Top of SUPPLIED RECORDS
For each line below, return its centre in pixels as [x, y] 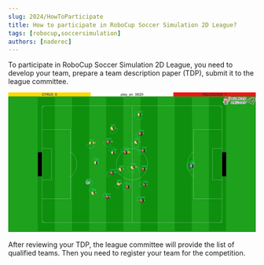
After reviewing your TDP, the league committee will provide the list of [121, 245]
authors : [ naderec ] [40, 42]
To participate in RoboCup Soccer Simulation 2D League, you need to [121, 65]
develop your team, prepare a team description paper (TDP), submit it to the [131, 73]
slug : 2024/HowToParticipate [56, 17]
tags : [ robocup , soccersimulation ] [65, 33]
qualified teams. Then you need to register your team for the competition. [127, 252]
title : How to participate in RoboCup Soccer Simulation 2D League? [123, 25]
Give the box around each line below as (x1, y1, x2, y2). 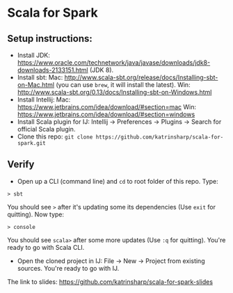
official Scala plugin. (17, 125, 76, 133)
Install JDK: (17, 51, 50, 59)
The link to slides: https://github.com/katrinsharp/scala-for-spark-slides (7, 277, 214, 286)
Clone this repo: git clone (17, 132, 93, 141)
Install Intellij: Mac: (17, 95, 71, 104)
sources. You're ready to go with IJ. (17, 264, 120, 272)
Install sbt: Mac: (17, 73, 63, 81)
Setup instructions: (7, 33, 93, 45)
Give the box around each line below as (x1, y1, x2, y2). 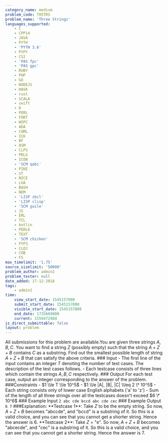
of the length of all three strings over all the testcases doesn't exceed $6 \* (5, 393, 160, 399)
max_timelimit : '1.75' (5, 260, 53, 265)
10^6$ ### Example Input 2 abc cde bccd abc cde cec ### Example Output (5, 398, 161, 404)
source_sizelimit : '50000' (5, 264, 62, 270)
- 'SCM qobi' (14, 161, 42, 166)
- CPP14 (14, 31, 30, 36)
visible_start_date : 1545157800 (14, 306, 82, 312)
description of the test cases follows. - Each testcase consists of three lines (5, 366, 162, 372)
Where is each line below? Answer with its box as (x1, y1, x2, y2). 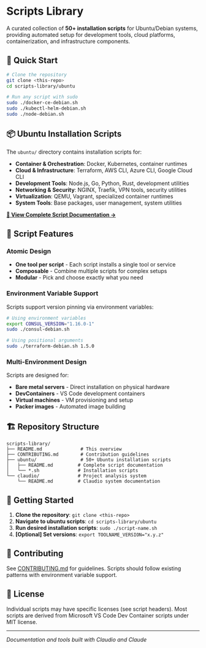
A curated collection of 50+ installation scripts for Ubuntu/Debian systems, (6, 24, 198, 32)
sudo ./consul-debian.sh (6, 326, 70, 333)
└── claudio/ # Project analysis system (6, 473, 147, 479)
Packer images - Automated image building (15, 403, 126, 410)
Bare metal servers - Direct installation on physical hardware (15, 383, 170, 391)
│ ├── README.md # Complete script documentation (6, 462, 164, 469)
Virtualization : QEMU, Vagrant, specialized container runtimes (15, 192, 174, 200)
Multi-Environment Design (6, 357, 87, 366)
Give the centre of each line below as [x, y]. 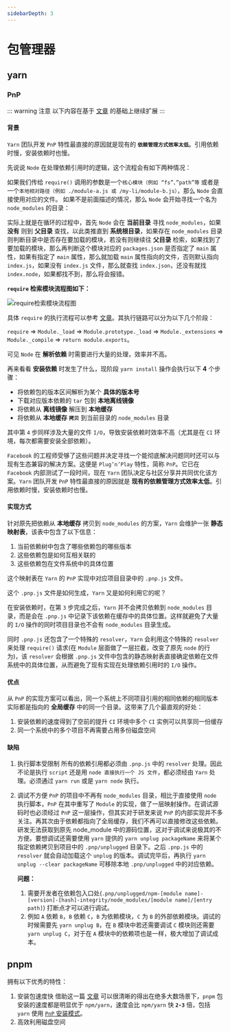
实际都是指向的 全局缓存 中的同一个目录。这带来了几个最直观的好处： [105, 707]
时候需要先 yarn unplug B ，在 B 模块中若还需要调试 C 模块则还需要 [121, 925]
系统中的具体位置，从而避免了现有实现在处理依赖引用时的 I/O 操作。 [104, 665]
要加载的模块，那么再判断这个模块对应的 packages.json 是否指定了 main [108, 248]
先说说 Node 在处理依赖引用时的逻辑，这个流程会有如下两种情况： [99, 167]
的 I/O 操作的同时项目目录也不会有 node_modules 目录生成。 [91, 624]
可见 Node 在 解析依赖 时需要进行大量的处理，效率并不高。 [89, 354]
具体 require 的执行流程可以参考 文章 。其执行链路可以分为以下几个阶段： [111, 317]
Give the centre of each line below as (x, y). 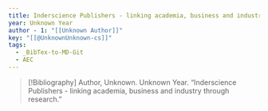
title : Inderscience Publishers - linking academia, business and (121, 15)
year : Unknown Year (41, 23)
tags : (17, 45)
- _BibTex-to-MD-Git (49, 52)
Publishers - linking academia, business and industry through (128, 90)
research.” (45, 99)
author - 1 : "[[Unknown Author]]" (66, 30)
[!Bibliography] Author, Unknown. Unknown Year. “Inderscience (132, 82)
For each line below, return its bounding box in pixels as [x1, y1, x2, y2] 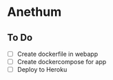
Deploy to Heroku [17, 66, 68, 74]
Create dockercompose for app [17, 58, 107, 66]
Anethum [7, 4, 62, 20]
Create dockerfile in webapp [17, 50, 99, 58]
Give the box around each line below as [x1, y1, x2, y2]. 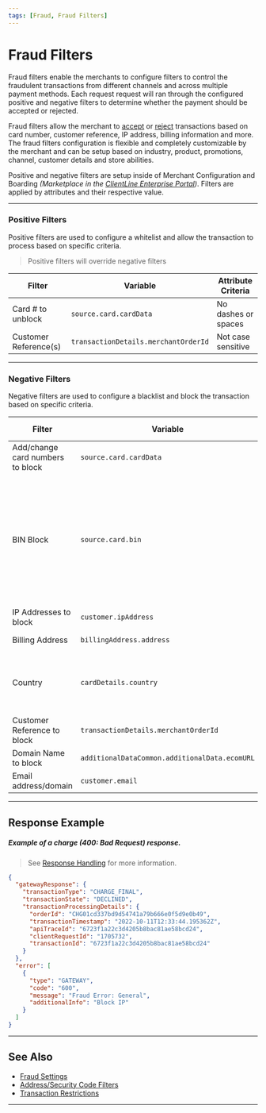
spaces [216, 318, 244, 329]
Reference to [12, 725, 61, 736]
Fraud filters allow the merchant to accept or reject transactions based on [8, 121, 248, 131]
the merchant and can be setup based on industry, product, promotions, [8, 146, 244, 156]
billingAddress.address [80, 636, 170, 645]
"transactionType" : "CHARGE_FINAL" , [22, 888, 144, 896]
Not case [216, 331, 251, 342]
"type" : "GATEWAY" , [28, 976, 93, 984]
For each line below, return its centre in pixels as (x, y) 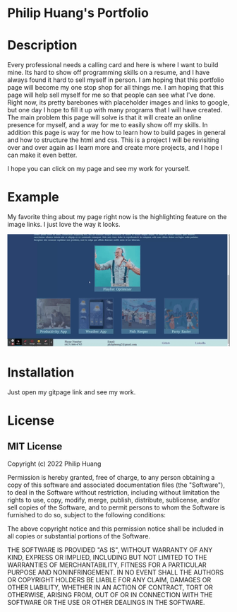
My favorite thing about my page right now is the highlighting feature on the (117, 217)
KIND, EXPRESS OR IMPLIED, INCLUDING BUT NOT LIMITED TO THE (107, 557)
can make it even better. (42, 155)
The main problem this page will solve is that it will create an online (104, 117)
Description (42, 46)
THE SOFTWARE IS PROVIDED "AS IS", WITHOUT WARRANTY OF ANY (110, 550)
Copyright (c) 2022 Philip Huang (54, 464)
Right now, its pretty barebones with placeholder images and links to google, (119, 102)
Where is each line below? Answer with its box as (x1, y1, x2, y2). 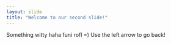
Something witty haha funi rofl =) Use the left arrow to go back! (6, 31, 166, 38)
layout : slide (6, 8, 43, 15)
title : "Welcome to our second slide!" (6, 14, 108, 20)
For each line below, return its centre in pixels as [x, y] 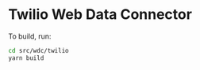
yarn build [26, 58]
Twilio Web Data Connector [100, 15]
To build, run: [30, 36]
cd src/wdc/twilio [38, 50]
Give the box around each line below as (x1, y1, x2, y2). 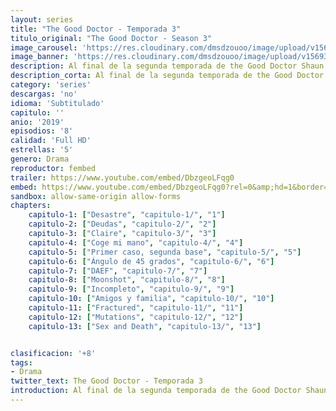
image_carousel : (10, 42, 78, 53)
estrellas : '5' (10, 145, 74, 155)
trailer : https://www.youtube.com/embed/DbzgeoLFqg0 (10, 172, 235, 183)
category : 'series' (10, 80, 92, 90)
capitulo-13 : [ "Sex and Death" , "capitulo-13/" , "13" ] (28, 321, 262, 331)
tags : (10, 357, 33, 368)
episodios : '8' (10, 126, 74, 136)
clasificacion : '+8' (10, 348, 97, 358)
Bottom of SUPPLIED RECORDS
_AIM OF THE TASK_.
Please give back exactly the lines from the first line of the records above through the line containing "- 'SCM qobi' (14, 161, 42, 166)", only those and both included, with the pictures removed.

_EXERCISE ANSWER_.
For each line below, return its centre in pixels as [x, y] 
After reviewing your TDP, the league committee will provide the list of [121, 245]
authors : [ naderec ] [40, 42]
To participate in RoboCup Soccer Simulation 2D League, you need to [121, 65]
develop your team, prepare a team description paper (TDP), submit it to the [131, 73]
slug : 2024/HowToParticipate [56, 17]
tags : [ robocup , soccersimulation ] [65, 33]
qualified teams. Then you need to register your team for the competition. [127, 252]
title : How to participate in RoboCup Soccer Simulation 2D League? [123, 25]
Give the box around each line below as (x1, y1, x2, y2). 
official Scala plugin. (17, 125, 76, 133)
Install JDK: (17, 51, 50, 59)
The link to slides: https://github.com/katrinsharp/scala-for-spark-slides (7, 277, 214, 286)
Clone this repo: git clone (17, 132, 93, 141)
Install Intellij: Mac: (17, 95, 71, 104)
sources. You're ready to go with IJ. (17, 264, 120, 272)
Install sbt: Mac: (17, 73, 63, 81)
Setup instructions: (7, 33, 93, 45)
Give the box around each line below as (x1, y1, x2, y2). 
of the length of all three strings over all the testcases doesn't exceed $6 \* (5, 393, 160, 399)
max_timelimit : '1.75' (5, 260, 53, 265)
10^6$ ### Example Input 2 abc cde bccd abc cde cec ### Example Output (5, 398, 161, 404)
source_sizelimit : '50000' (5, 264, 62, 270)
- 'SCM qobi' (14, 161, 42, 166)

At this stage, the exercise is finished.